Arie Elcaputera SH MH, ARIE ELCAPUTERA P3B121013 Mahasiswa Program Studi Doktor Ilmu Hukum Fakultas Hukum Universitas Jambi (Ist)
Arie Elcaputera SH MH, Mahasiswa Program Studi Doktor Ilmu Hukum Fakultas Hukum Universitas Jambi (Ist)

Bengkulu, helloborneo.com – Ketika berbicara mengenai relasi antara hukum dengan kekuasaan maka ini merupakan sebuah pertanyaan yang harus dijawab dengan jawaban refleksi filosofis. Hukum adalah tata aturan yang tetap atau statis sebagai suatu sistem aturan-aturan tentang perilaku manusia. Dengan demikian hukum tidak merujuk pada satu aturan tunggal, tetapi pada seperangkat aturan dalam suatu kesatuan sehingga dapat dipahami sebagai suatu sistem. Konsekuensinya, adalah tidak mungkin memahami hukum jika hanya memperhatikan suatu aturan saja. Sehingga dapat dikatakan hukum itu sendiri mengandaikan kekuasaan, akan tetapi pada saat-saat tertentu hukum diharapkan juga mampu bersikap kritis terhadap kekuasaan ketika kekuasaan itu dianggap berada pada wilayah yang berseberangan dengan hukum, karena sebenarnya hukum itu dapat dikatakan adalah kekuasaan itu sendiri. Hukum lahir karena adanya tuntutan-tuntutan instrumental terhadap pemerintah (kekuasaan). Jadi bagaimanapun, hukum tidak mungkin dipisahkan dari keberadaan suatu pemerintah. 

Oleh sebab itu relasi antara hukum dan kekuasaan dapat dikatakan sangat identik, ibarat dua sisi mata uang. Pada satu sisi bagaimana hukum memberikan legitimasi kekuasaan kepada yang pemerintah (kekuasaan) dan pada sisi lain bagaimana legitimasi kekuasaan ini membentuk hukum yang berisi norma-norma untuk ditaati oleh mereka yang harus patuh kepadanya dengan cara bagaimana norma-norma itu akan dipaksakan atau ditaati pemberlakuannya.
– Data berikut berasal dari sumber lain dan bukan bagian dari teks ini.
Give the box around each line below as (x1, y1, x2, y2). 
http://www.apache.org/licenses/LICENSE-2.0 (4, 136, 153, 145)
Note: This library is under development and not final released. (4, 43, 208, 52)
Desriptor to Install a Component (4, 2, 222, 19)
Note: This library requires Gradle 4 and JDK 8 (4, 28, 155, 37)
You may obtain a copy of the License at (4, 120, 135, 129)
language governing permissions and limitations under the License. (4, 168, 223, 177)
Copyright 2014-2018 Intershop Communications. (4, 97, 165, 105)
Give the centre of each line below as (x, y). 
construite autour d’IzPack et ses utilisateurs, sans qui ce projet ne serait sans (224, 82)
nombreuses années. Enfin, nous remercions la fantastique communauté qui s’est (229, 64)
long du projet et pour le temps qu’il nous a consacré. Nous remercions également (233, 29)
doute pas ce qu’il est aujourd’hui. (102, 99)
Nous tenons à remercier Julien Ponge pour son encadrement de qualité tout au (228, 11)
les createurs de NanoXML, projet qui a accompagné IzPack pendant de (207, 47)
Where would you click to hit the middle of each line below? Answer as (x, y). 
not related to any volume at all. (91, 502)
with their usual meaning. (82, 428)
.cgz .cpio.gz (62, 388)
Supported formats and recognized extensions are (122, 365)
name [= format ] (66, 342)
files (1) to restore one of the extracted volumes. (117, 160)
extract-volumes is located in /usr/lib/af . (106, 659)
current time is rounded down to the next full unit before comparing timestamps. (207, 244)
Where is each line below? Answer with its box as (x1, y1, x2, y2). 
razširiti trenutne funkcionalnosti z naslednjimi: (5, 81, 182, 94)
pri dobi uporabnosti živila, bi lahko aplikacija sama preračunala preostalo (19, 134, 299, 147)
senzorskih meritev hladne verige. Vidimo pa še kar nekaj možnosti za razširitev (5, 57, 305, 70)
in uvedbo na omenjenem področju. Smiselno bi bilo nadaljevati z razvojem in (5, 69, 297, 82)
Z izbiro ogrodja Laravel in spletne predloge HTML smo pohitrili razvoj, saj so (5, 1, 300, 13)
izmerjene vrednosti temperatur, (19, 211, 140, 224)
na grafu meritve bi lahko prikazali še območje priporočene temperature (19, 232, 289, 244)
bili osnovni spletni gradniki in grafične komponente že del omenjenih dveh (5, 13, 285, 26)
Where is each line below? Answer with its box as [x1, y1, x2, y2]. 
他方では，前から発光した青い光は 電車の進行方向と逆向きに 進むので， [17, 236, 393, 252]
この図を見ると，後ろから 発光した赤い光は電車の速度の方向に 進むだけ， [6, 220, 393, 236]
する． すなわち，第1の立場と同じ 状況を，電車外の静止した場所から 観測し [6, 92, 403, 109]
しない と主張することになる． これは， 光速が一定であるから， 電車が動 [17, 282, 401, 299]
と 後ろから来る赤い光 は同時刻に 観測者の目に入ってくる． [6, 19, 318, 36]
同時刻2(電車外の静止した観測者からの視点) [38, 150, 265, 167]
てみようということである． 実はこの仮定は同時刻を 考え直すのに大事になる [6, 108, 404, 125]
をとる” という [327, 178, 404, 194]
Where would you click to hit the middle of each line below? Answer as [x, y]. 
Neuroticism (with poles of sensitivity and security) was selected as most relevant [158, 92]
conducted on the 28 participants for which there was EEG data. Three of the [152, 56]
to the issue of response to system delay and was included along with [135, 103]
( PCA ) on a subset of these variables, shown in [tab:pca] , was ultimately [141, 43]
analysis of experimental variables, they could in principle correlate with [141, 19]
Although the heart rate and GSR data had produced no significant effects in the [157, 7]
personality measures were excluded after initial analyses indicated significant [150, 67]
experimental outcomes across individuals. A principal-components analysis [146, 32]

Relasi antara hukum dan kekuasaan dapat digambarkan dalam ungkapan yang disampaikan Mochtar Kusumaatmadja yang menyatakan Hukum Tanpa Kekuasaan Adalah Angan-Angan, Kekuasaan Tanpa Hukum Adalah Kelaliman. Mata rantai pertautan antara hukum dan kekuasaan adalah terdapat dalam konsepnya yang berakar dari nilai-nilai yang terjelmakan keadilan. Namun pelaksanaan nilai keadilan justru diberikan kepada penguasa yang menjalankan kekuasaanya. Karena tidak dapat dipungkiri bahwa suatu tata hukum yang berlaku membutuhkan dukungan dari kekuasaan. 
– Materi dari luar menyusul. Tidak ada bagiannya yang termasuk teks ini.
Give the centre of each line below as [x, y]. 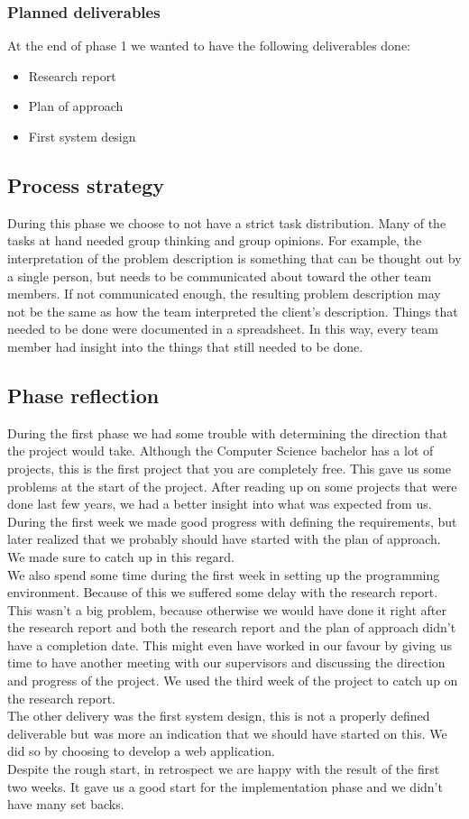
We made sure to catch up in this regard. [121, 556]
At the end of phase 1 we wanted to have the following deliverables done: [209, 46]
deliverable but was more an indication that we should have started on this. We [227, 733]
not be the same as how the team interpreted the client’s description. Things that [233, 311]
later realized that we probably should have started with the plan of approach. [224, 539]
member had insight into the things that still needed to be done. [185, 346]
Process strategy [86, 184]
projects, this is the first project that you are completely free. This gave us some [229, 468]
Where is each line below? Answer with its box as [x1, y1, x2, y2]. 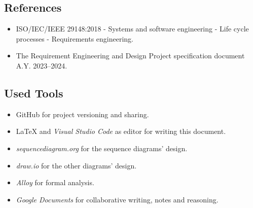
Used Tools [4, 85, 63, 100]
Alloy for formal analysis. [16, 177, 94, 188]
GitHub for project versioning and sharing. [16, 109, 149, 119]
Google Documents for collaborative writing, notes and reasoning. [16, 194, 219, 204]
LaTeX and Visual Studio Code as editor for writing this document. [16, 126, 226, 136]
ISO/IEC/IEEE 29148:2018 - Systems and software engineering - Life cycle [16, 23, 249, 34]
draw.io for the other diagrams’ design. [16, 160, 137, 170]
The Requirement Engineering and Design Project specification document [16, 50, 245, 61]
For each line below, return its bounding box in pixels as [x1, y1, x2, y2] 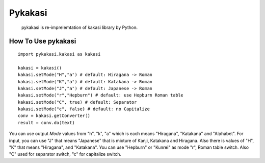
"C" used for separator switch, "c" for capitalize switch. [9, 151, 121, 157]
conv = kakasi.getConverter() [18, 113, 91, 118]
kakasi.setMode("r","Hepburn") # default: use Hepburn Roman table [18, 93, 184, 98]
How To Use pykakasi [9, 37, 76, 46]
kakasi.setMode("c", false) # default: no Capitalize [18, 106, 150, 112]
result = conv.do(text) [18, 120, 75, 125]
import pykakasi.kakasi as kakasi [18, 51, 101, 57]
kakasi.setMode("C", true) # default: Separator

Sedangkan hukum dan keadilan sudah barang tentu memiliki korelasi yang sangat erat dan berkaitan, ketika berbicara mengenai hukum maka secara implisit akan berbicara mengenai keadilan.  Relasi hukum dan keadilan itu sangatlah kompatibel, hukum sangat memerlukan kekuasaan untuk dapat ditegakkan agar dapat menjamin keadilan.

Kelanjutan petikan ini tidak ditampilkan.